Keep the wording of every entry intact in your copy, and omit the pictures.

Source information.

—————

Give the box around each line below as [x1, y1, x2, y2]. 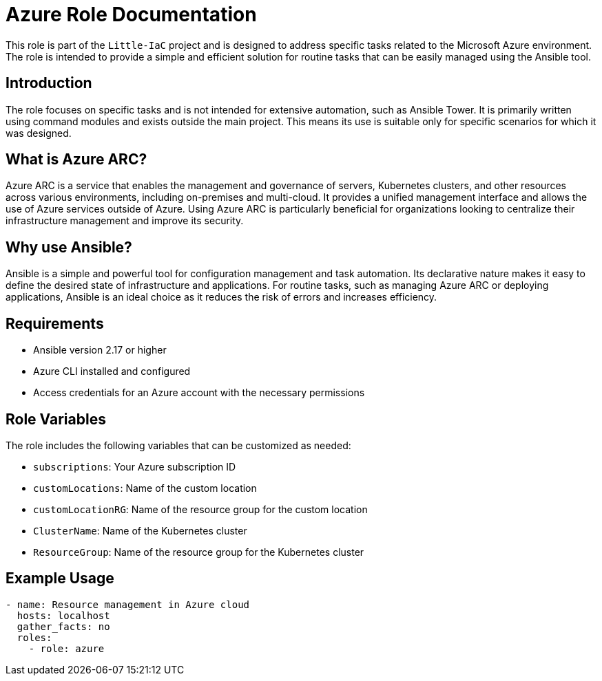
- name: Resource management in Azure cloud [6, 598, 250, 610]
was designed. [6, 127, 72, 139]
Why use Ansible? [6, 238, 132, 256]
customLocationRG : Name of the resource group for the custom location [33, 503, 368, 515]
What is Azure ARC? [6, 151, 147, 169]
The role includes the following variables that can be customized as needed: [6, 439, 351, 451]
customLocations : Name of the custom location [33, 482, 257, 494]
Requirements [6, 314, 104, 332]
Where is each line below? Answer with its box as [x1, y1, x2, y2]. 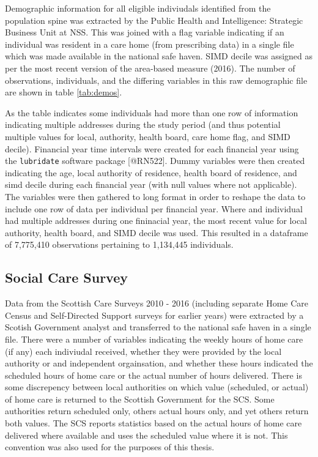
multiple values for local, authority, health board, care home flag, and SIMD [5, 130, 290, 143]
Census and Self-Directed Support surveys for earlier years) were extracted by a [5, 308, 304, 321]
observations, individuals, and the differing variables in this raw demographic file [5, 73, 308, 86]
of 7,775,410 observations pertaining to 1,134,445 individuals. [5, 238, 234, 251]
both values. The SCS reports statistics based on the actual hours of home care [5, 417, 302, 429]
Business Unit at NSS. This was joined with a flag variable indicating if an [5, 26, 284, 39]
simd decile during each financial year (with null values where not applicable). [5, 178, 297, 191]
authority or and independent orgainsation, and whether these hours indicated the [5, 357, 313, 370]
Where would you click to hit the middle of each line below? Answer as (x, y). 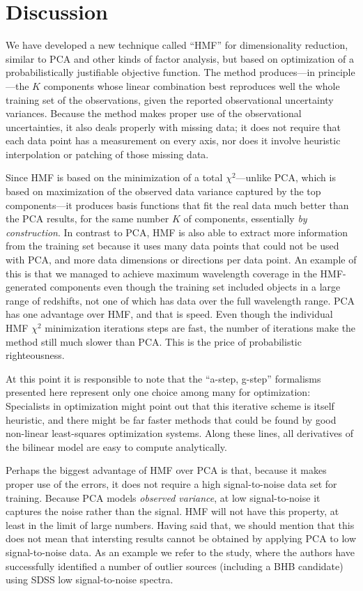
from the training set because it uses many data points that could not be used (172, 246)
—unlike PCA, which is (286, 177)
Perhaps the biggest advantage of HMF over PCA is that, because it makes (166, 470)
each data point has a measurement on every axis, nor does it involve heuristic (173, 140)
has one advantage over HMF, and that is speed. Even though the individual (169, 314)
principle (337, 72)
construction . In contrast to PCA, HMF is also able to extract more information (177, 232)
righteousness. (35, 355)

—————

Output for this exercise.
Give the box around each line below as [x1, y1, x2, y2]. 
- name: Resource management in Azure cloud [6, 598, 250, 610]
was designed. [6, 127, 72, 139]
Why use Ansible? [6, 238, 132, 256]
customLocationRG : Name of the resource group for the custom location [33, 503, 368, 515]
What is Azure ARC? [6, 151, 147, 169]
The role includes the following variables that can be customized as needed: [6, 439, 351, 451]
customLocations : Name of the custom location [33, 482, 257, 494]
Requirements [6, 314, 104, 332]
Where is each line below? Answer with its box as [x1, y1, x2, y2]. 
multiple values for local, authority, health board, care home flag, and SIMD [5, 130, 290, 143]
Census and Self-Directed Support surveys for earlier years) were extracted by a [5, 308, 304, 321]
observations, individuals, and the differing variables in this raw demographic file [5, 73, 308, 86]
of 7,775,410 observations pertaining to 1,134,445 individuals. [5, 238, 234, 251]
both values. The SCS reports statistics based on the actual hours of home care [5, 417, 302, 429]
Business Unit at NSS. This was joined with a flag variable indicating if an [5, 26, 284, 39]
simd decile during each financial year (with null values where not applicable). [5, 178, 297, 191]
authority or and independent orgainsation, and whether these hours indicated the [5, 357, 313, 370]
Where would you click to hit the middle of each line below? Answer as (x, y). 
from the training set because it uses many data points that could not be used (172, 246)
—unlike PCA, which is (286, 177)
Perhaps the biggest advantage of HMF over PCA is that, because it makes (166, 470)
each data point has a measurement on every axis, nor does it involve heuristic (173, 140)
has one advantage over HMF, and that is speed. Even though the individual (169, 314)
principle (337, 72)
construction . In contrast to PCA, HMF is also able to extract more information (177, 232)
righteousness. (35, 355)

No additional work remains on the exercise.